Ma troisième place obtenue à Antigonish m’a permis de croire que je peux performer d’ici la fin de la campagne sur les ovales de Saint-Eustache, Loudon et Jukasa.

Je n’abandonne pas!

CHRONIQUE / Avec trois courses à faire à la saison, j’occupe le quatrième rang du classement de la série canadienne de NASCAR. J’ai 27 points de retard sur Andrew Ranger et mon ami Kevin Lacroix et cinq sur Louis-Philippe Dumoulin. Si, la semaine dernière, je vous disais que mes chances de remporter le championnat étaient pratiquement nulles, je vous dis aujourd’hui que je vais me battre jusqu’à la fin.

Je vais me battre jusqu’à la fin parce que, quand je regarde ça, je me dis que tout est possible. Est-ce que je peux gagner trois courses de suite ? Oui ! Est-ce que Andrew, Kevin et Louis-Philippe peuvent être malchanceux ou simplement obtenir des résultats ordinaires ? Oui ! Je vous le dis, tout est possible !

En fin de semaine, on s’en va à Saint-Eustache, où j’ai fini deuxième il y a un an. Vrai que c’est sur ovale, où j’ai obtenu ma part de difficultés cette saison, mais la troisième place que j’ai ramenée d’Antigonish, il y a quelques semaines, m’a encouragé pour la peine et me permet de croire que je peux performer d’ici la fin de la campagne sur les ovales de Saint-Eustache, Loudon et Jukasa.

À Antigonish, j’avais une bonne voiture capable de se battre avec celle de Jason Hathaway, le vainqueur, et D.J. Kennington, qui a pris le deuxième rang. J’avais enfin l’impression qu’on avait ce qu’il fallait pour aller à la guerre sur ovale.

Évidemment, la course à Saint-Eustache va représenter quelque chose de spécial puisqu’il s’agira de la dernière épreuve de la série Pinty’s à cet endroit. Vous le savez, la piste fermera ses portes à la fin de la présente saison, le propriétaire Alan Labrosse ayant ni plus ni moins été obligé de vendre son complexe à la Ville, qui a l’intention d’utiliser le terrain pour bâtir autre chose.

Je trouve ça triste.
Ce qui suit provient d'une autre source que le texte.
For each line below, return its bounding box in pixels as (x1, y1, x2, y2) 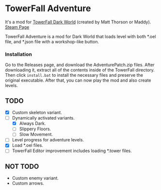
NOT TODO (5, 162, 39, 171)
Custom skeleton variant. (12, 110, 62, 116)
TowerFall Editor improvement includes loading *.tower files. (12, 148, 132, 154)
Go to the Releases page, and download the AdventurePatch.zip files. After (5, 62, 155, 68)
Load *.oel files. (12, 142, 44, 148)
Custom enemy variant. (12, 175, 59, 181)
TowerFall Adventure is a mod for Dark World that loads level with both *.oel (5, 34, 156, 39)
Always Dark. (19, 121, 46, 126)
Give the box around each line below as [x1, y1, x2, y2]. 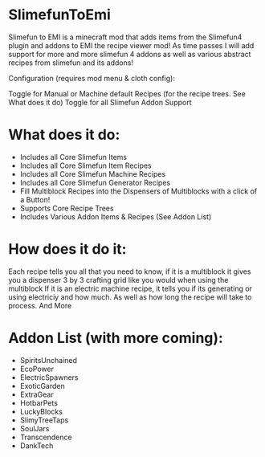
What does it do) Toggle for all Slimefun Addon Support [8, 97, 192, 107]
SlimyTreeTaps [19, 415, 69, 425]
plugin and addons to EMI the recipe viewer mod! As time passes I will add [8, 40, 255, 50]
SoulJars [19, 423, 50, 433]
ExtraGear [19, 390, 54, 399]
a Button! [19, 194, 51, 204]
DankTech [19, 440, 54, 451]
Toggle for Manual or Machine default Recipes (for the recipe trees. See [8, 88, 247, 98]
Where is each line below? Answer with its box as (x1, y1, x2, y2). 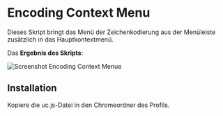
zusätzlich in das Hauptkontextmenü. (7, 35, 114, 43)
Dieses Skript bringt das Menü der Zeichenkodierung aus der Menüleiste (7, 28, 216, 36)
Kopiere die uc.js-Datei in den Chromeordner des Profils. (7, 101, 170, 109)
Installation (7, 82, 57, 94)
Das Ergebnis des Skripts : (7, 49, 84, 57)
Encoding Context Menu (7, 5, 151, 21)

Le stock-car perd un endroit mythique, une piste qui a été témoin de grandes performances et qui a lancé la carrière de nombreux pilotes. En fait, à chaque fois qu’une piste ferme ses portes au Québec, ça me fait mal.

Je n’ai jamais gagné à Saint-Eustache, mais ça reste un endroit où j’aime courir. La configuration n’est pas la même que sur les autres ovales, les gens sont près de l’action, c’est vraiment une piste qui a un cachet unique. En plus, ce n’est pas très loin de la maison.

Saint-Eustache à l’extérieur du portrait, il ne restera plus que deux endroits au Québec où la série canadienne de NASCAR sera présente : Vallée-Jonction et Trois-Rivières. J’espère qu’on assistera, le plus vite possible à part ça, au retour du Circuit ICAR de Mirabel à l’intérieur du calendrier de la série. Et pourquoi, éventuellement, à l’arrivée de Granby !

Au pays de Kevin

Saint-Eustache, c’est aussi le pays de Kevin Lacroix. Mes propos dans ma chronique d’il y a une semaine ont fait jaser et je m’y attendais. Est-ce que j’ai peur de la réaction des fans de Kevin à mon égard ? Non. Moi, je m’en vais là pour courir, pour gagner, pas pour faire ou avoir des problèmes.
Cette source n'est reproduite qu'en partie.